HI, About your shooter, you have the wheels on the top of your hood working as a Backspin? And if the answer is yes, how does it works? Thank you so much, it looks so cool!
Climb looks great, definitely the best one I’ve seen in the wild so far… And plenty of room to pull time out as you optimize it.
Haha no. I am old and out of shape, young person.
I forgot that I had a video of this. We unfortunately skipped from step one to step ten in speeding it up, resulting in an early release, before the 3rd stage was further inserted into the 2nd stage tube. This caused a wild swing, which snapped the insert at its inside corner.
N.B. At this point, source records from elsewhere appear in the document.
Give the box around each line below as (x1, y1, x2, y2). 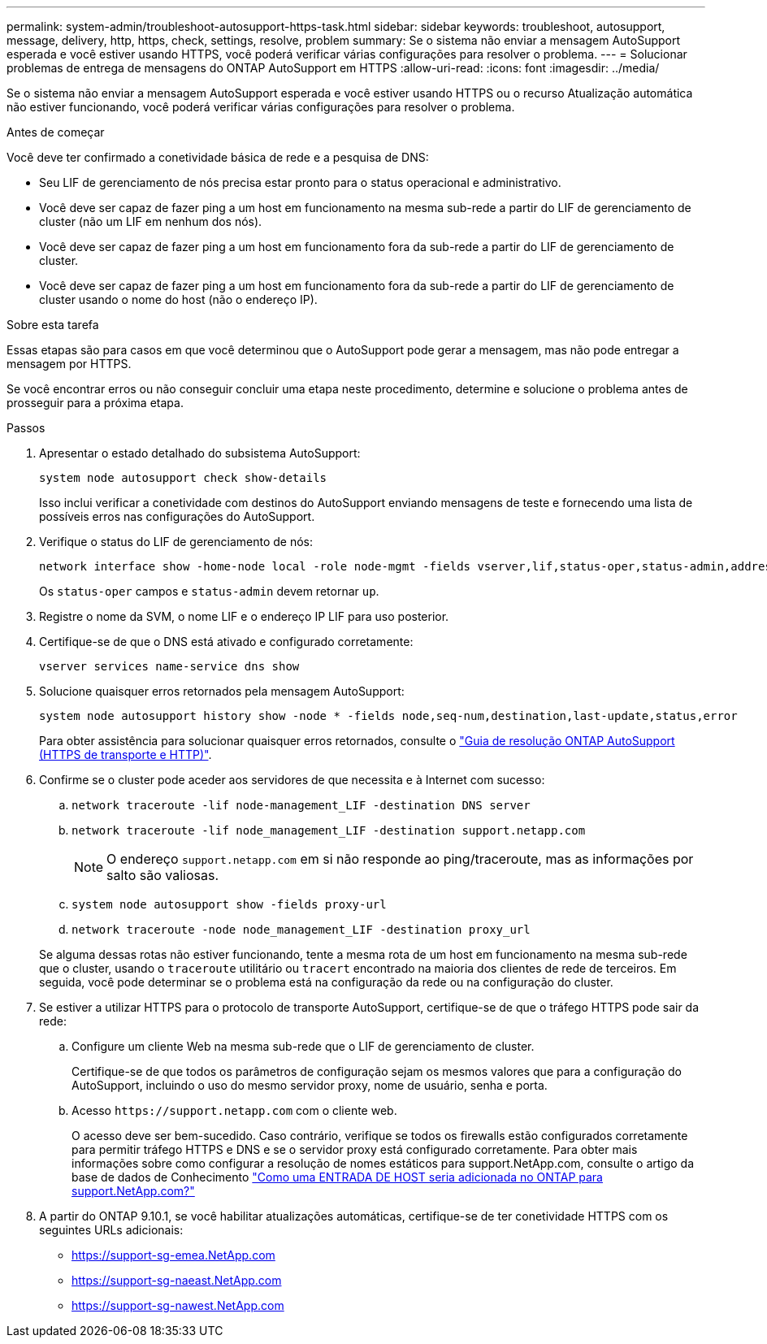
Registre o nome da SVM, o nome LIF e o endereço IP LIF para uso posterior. (39, 609, 449, 623)
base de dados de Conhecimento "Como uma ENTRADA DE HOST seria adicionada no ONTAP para (71, 1170, 603, 1184)
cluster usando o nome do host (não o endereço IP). (39, 293, 318, 306)
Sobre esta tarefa (6, 318, 99, 332)
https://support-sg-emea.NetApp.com (71, 1248, 275, 1262)
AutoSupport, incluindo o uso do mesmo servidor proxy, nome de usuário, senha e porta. (71, 1078, 548, 1092)
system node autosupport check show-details (39, 471, 327, 484)
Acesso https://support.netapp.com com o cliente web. (71, 1103, 397, 1117)
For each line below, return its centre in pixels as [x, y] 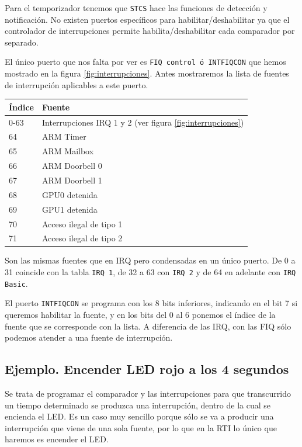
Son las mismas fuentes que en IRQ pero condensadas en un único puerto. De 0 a [150, 260]
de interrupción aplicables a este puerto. [77, 84]
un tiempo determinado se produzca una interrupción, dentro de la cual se [138, 405]
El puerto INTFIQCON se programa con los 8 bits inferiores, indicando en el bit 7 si [151, 303]
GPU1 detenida [70, 209]
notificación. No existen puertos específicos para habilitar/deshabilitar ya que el [147, 19]
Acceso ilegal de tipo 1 [82, 223]
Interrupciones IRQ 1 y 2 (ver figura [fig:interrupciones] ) [143, 122]
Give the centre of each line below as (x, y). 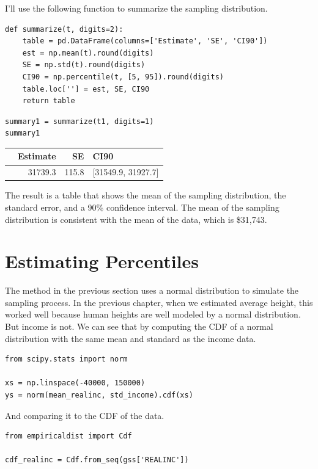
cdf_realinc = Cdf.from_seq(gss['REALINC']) (97, 460)
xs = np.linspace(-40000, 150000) (75, 383)
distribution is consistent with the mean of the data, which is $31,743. (136, 219)
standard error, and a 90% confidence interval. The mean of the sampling (142, 207)
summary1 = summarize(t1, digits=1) (79, 121)
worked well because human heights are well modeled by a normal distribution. (153, 314)
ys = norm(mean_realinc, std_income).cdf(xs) (99, 395)
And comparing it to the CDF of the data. (85, 415)
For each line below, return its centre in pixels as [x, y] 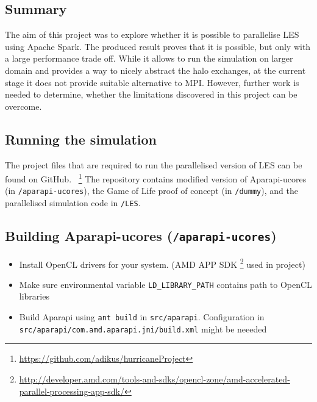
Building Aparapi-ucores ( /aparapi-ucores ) [141, 236]
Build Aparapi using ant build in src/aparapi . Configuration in [142, 317]
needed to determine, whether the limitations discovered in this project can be [151, 94]
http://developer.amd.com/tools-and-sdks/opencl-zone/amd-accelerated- [155, 379]
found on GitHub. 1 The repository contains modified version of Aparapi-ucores [156, 178]
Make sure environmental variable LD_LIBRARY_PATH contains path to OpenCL [166, 284]
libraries [34, 296]
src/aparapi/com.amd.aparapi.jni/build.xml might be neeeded [143, 328]
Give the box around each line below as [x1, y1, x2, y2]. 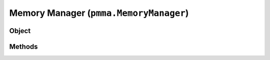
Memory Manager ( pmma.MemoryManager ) [9, 7, 189, 18]
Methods [9, 42, 38, 51]
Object [9, 26, 31, 35]
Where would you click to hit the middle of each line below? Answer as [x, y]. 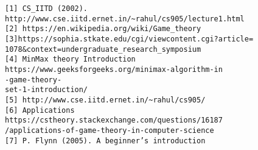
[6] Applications [40, 110]
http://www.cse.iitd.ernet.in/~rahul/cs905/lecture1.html [125, 19]
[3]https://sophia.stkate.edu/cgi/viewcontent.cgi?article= [129, 39]
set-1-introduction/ [47, 90]
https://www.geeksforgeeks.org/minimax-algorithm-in [114, 69]
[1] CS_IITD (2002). [47, 9]
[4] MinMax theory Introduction [70, 59]
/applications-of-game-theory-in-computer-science [110, 130]
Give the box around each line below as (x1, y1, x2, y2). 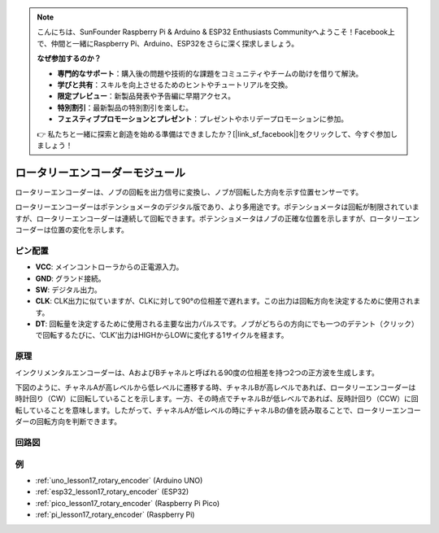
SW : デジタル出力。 (35, 285, 102, 295)
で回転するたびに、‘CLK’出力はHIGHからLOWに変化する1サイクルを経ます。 (35, 330, 289, 340)
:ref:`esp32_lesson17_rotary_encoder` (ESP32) (35, 487, 189, 496)
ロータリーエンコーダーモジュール (15, 165, 186, 179)
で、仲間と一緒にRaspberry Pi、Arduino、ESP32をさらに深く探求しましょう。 (37, 38, 299, 48)
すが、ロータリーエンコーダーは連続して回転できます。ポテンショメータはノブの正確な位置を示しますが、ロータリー (15, 213, 406, 223)
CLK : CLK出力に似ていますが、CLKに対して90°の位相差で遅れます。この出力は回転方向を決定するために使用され (35, 296, 414, 306)
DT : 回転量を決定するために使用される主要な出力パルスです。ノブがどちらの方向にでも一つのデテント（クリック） (35, 319, 419, 329)
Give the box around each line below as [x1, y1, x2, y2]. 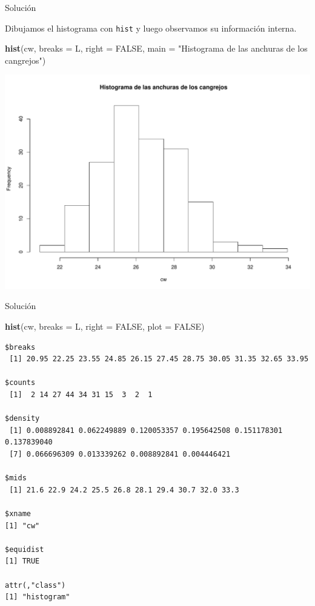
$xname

The top wheels are spinning reverse of the main shooter wheel, which allows us to control backspin (less is better) and also gives us some control over the shooting angle.
After speaking with the programmers I see that I was incorrect, partially. The error was that they took the climb motors out of brake mode. I apologize for the error
Thanks for posting the video. We haven’t had a chance to build or test our climber yet and this test illuminated that we need to consider the severe swing if we don’t tune the PID correctly. Was your previous climb (the more successful one posted above) just in brake mode with no feedback/feedforward? If so, it seems like brake mode might be all you need to get the system to be critically damped? (or close to it)
Yes, see my above correction:
Thanks for the clarification. Are you finding that only brake mode is needed to damp the swing? Or do you have a tuned feedback loop, controlling the position (angle) to get your results in the first video?